The Effects of ADHD on Childhood Friendships

and How You Can Help

A common challenge children with ADHD face is navigating relationships with their peers. This can include maintaining friendships and experiencing rejection. As parents and caregivers, it can be heart-wrenching to watch your child struggle with developing successful peer relationships, but there are resources and support to help intervene early and regularly. With early intervention, your child can develop some essential tools. Family, teachers, and other adults play a key role in supporting children with ADHD  to develop the skills they need to create and maintain healthy and lasting friendships.

Typical Peer Relationship Struggles for Children with ADHD

Do any of these descriptors sound familiar?

  • They have difficulty playing by the rules when engaging in paired or team activities.
  • They struggle to develop close friends and keep those friendships going long term
  • They are likely to argue or fight with peers when engaging in activities.
  • They appear withdrawn or uninterested in the activities and interests of others.
  • They misread social cues and are found to be annoying by their peers.
  • They have difficulty managing their own feelings.
  • They may have developed a negative reputation among their peers.
  • They lack the social and conflict resolution skills that others seem to have developed.

If any of these characterizations ring true for your child, you are not alone. It’s very common for children with ADHD to be less socially mature than their peers, and to have a hard time reading and navigating social situations. The good news is there are simple ways you can support children with ADHD and help them develop the skills necessary to increase their self awareness and social skills in order to support long term friendships.

1- Recognize What Makes Your Child Wonderful

Children can often feel rejected and worthless when they have troubled friendships.
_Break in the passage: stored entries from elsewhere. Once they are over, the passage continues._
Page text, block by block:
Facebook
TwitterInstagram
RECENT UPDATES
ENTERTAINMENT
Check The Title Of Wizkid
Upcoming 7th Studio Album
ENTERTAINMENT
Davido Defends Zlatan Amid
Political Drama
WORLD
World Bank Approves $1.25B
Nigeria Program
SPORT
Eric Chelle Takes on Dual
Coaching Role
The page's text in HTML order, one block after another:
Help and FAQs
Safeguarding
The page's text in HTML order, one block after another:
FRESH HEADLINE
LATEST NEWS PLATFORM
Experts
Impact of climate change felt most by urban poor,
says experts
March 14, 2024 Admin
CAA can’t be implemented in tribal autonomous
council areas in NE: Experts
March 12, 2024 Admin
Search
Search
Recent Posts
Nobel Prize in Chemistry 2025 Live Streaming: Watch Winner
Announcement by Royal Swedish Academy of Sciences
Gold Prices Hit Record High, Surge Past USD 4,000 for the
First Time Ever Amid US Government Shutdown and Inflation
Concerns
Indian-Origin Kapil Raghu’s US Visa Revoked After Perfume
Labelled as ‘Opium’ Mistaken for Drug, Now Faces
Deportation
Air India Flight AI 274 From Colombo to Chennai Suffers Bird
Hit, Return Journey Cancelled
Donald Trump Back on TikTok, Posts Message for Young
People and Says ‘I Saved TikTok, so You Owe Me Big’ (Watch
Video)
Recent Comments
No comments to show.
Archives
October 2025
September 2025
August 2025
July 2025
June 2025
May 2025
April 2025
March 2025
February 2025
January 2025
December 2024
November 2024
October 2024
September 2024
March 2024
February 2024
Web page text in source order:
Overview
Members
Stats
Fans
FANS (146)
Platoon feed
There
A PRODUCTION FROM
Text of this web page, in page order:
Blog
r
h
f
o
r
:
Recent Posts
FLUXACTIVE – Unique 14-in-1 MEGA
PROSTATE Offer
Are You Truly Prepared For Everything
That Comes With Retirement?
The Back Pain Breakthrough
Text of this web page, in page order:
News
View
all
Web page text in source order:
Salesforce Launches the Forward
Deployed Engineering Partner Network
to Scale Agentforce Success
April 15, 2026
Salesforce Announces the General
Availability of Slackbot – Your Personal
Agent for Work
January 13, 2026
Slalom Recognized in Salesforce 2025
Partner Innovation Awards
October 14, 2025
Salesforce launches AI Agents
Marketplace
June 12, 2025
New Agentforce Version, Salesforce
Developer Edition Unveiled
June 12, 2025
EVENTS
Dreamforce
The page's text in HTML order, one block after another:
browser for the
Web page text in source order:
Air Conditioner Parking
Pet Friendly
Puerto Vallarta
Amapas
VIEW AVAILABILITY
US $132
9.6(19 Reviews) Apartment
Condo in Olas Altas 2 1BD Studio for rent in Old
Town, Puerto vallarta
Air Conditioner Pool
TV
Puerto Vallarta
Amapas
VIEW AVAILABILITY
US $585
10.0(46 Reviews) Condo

In order to help them build their self-esteem, recognize what makes them worthy and what you enjoy when you are around them.
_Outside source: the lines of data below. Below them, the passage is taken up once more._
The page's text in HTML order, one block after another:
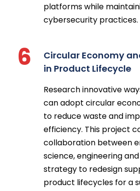
platforms while
cybersecurity practices.
6
Circular Economy
in Product Lifecycle
Research innovative
can adopt circular
to reduce waste and
efficiency. This project
collaboration between
science, engineering
strategy to redesign
product lifecycles for a
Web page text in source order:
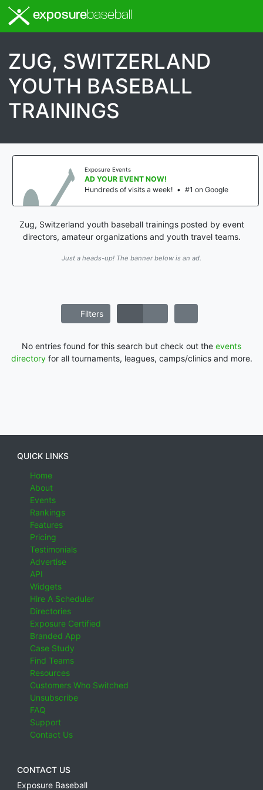
exposurebaseball
ZUG, SWITZERLAND
YOUTH BASEBALL
TRAININGS
Exposure Events
AD YOUR EVENT NOW!
Hundreds of visits a week!
#1 on Google
Zug, Switzerland youth baseball trainings posted by event
directors, amateur organizations and youth travel teams.
Just a heads-up! The banner below is an ad.
Filters
No entries found for this search but check out the events
directoryfor all tournaments, leagues, camps/clinics and more.
QUICK LINKS
Home
About
Events
Rankings
Features
Pricing
Testimonials
Advertise
API
Widgets
Hire A Scheduler
Directories
Exposure Certified
Branded App
Case Study
Find Teams
Resources
Customers Who Switched
Unsubscribe
FAQ
Support
Contact Us
CONTACT US
Exposure Baseball
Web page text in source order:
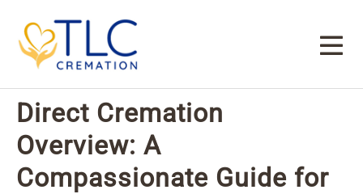
Direct Cremation
Overview: A
Compassionate Guide for
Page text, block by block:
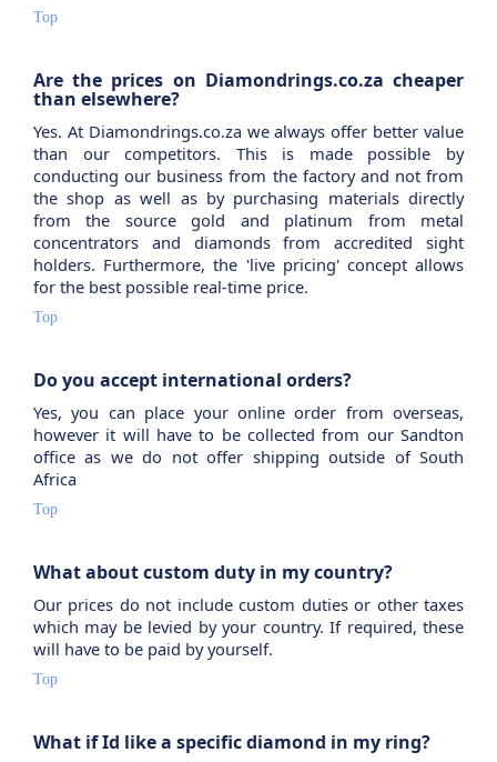
Top
Are the prices on Diamondrings.co.za cheaper
than elsewhere?
Yes. At Diamondrings.co.za we always offer better value
than our competitors. This is made possible by
conducting our business from the factory and not from
the shop as well as by purchasing materials directly
from the source gold and platinum from metal
concentrators and diamonds from accredited sight
holders. Furthermore, the 'live pricing' concept allows
for the best possible real-time price.
Top
Do you accept international orders?
Yes, you can place your online order from overseas,
however it will have to be collected from our Sandton
office as we do not offer shipping outside of South
Africa
Top
What about custom duty in my country?
Our prices do not include custom duties or other taxes
which may be levied by your country. If required, these
will have to be paid by yourself.
Top
What if Id like a specific diamond in my ring?
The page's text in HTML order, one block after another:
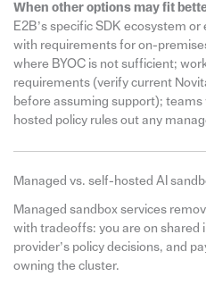
When other options may fit
E2B’s specific SDK ecosystem
with requirements for on-
where BYOC is not sufficient;
requirements (verify current
before assuming support);
hosted policy rules out any
Managed vs. self-hosted AI
Managed sandbox services
with tradeoffs: you are on
provider’s policy decisions, and
owning the cluster.
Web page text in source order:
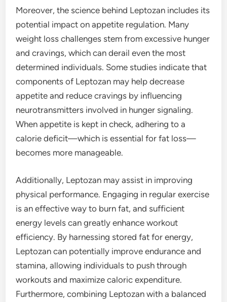
Moreover, the science behind Leptozan includes its
potential impact on appetite regulation. Many
weight loss challenges stem from excessive hunger
and cravings, which can derail even the most
determined individuals. Some studies indicate that
components of Leptozan may help decrease
appetite and reduce cravings by influencing
neurotransmitters involved in hunger signaling.
When appetite is kept in check, adhering to a
calorie deficit—which is essential for fat loss—
becomes more manageable.
Additionally, Leptozan may assist in improving
physical performance. Engaging in regular exercise
is an effective way to burn fat, and sufficient
energy levels can greatly enhance workout
efficiency. By harnessing stored fat for energy,
Leptozan can potentially improve endurance and
stamina, allowing individuals to push through
workouts and maximize caloric expenditure.
Furthermore, combining Leptozan with a balanced
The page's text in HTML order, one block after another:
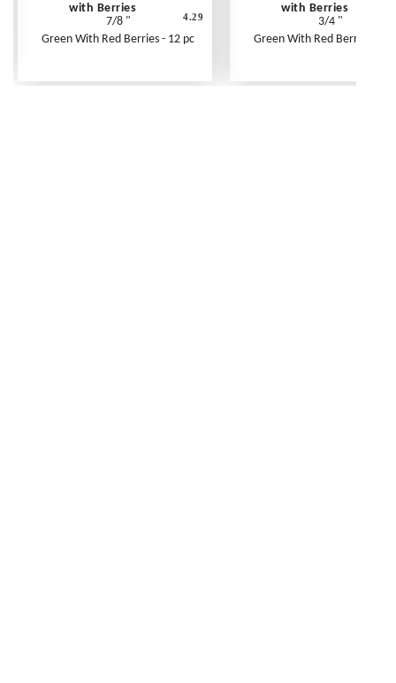
with Berries
7/8 "
Green With Red Berries - 12 pc
4.29
with Berries
3/4 "
Green With Red Berries - 12
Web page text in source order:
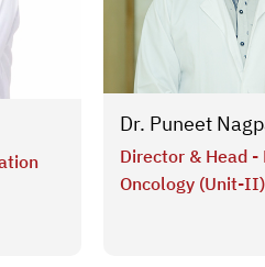
Dr. Puneet
Director & Head -
Oncology (Unit-II)
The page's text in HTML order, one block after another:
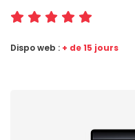
Dispo web : + de 15 jours
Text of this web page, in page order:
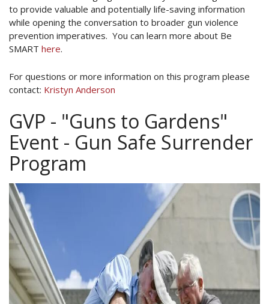
to provide valuable and potentially life-saving information
while opening the conversation to broader gun violence
prevention imperatives. You can learn more about Be
SMART here.
For questions or more information on this program please
contact: Kristyn Anderson
GVP - "Guns to Gardens"
Event - Gun Safe Surrender
Program
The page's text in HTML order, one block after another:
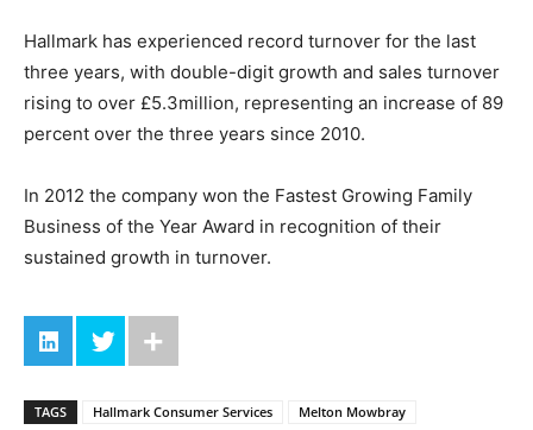
Hallmark has experienced record turnover for the last
three years, with double-digit growth and sales turnover
rising to over £5.3million, representing an increase of 89
percent over the three years since 2010.
In 2012 the company won the Fastest Growing Family
Business of the Year Award in recognition of their
sustained growth in turnover.
TAGS Hallmark Consumer Services Melton Mowbray

 Are they creative? Do they have a great sense of humor? Do they have a special skill or talent that they are passionate about? Do they have a kind heart? Do they give great hugs? Does their energy bring you joy at times? Whatever it is, point it out and let them know how much you value what makes them special. Developing a stronger self concept will help prepare them for the coaching and guidance they need when it comes to peer relationships. Help them understand they don’t have to change who they are, they’re simply learning a new set of skills they need some help with.

2- Support their Social Skills Development

Coaching children through difficult-to-navigate social situations in the moment is important, but they also need regular practice in low-stakes environments. This will help the skills cement themselves in your child’s brain so they know how to react when they are experiencing situations down the road. Social skills can take a lot of practice because children with ADHD are battling with impulsivity and/or inattentiveness, which makes saying and doing the appropriate thing a more difficult task.  
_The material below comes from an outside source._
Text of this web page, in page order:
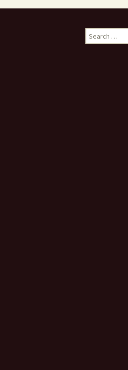
Search
for:
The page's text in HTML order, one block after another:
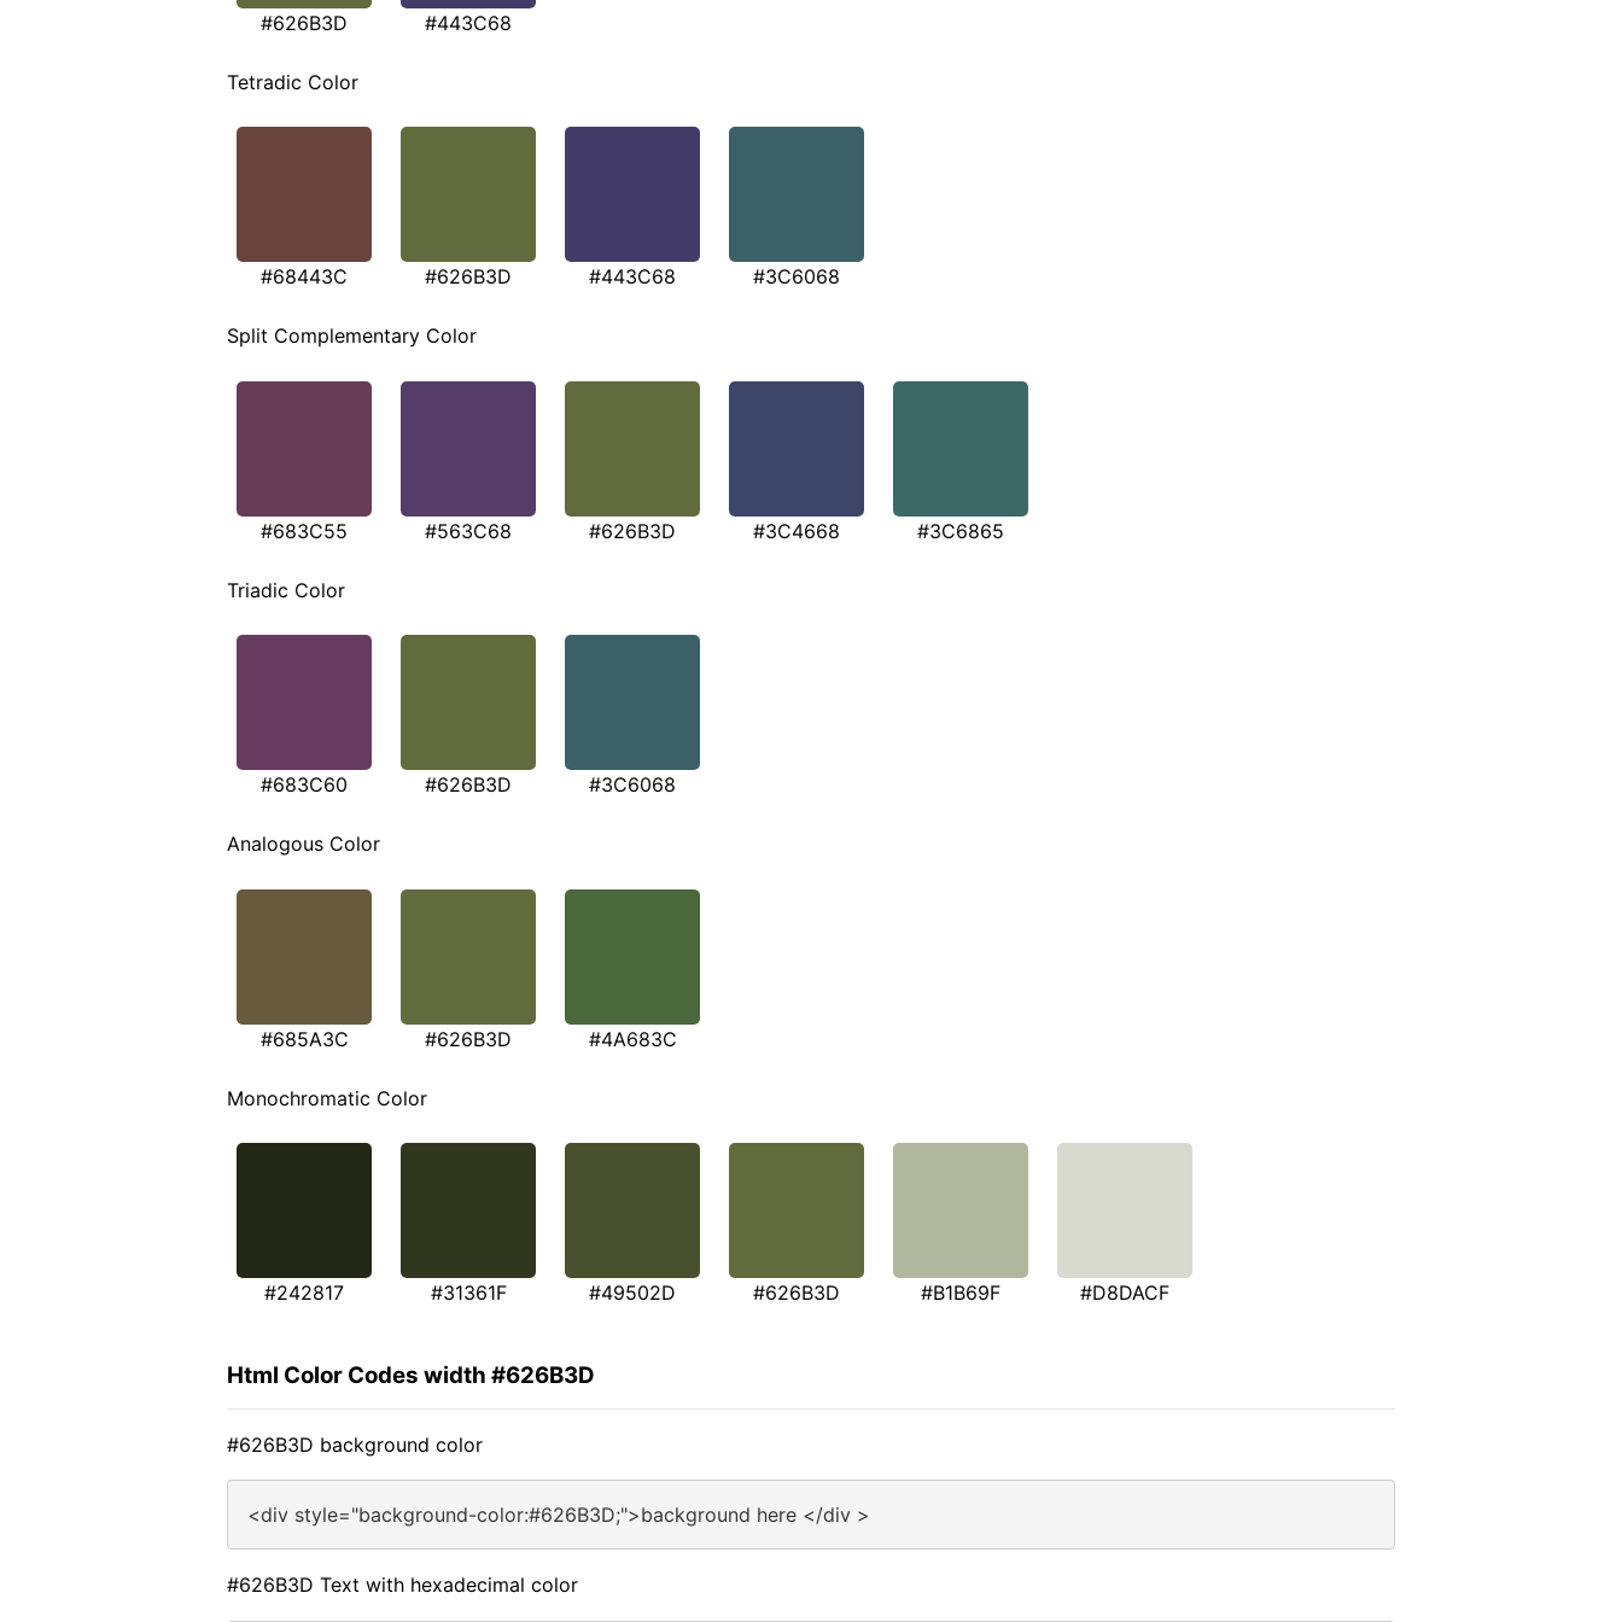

Ask your child questions and help them navigate what-if scenarios. Role-play with them in a safe and non-judgemental environment. Research and ask for resources for social stories from your child’s school, or community programs. Talk to your child’s pediatrician about your options.

3- Reach Out for Mental Health Support

ADHD is one of the most commonly diagnosed mental health disorders in children and adolescents. The good news is that the staff at Hudson Psychiatric Associates are more than capable of helping both you and your child navigate the world of ADHD with evidence-based treatment options like play therapy, holistic and collaborative treatment plans, and medication when necessary.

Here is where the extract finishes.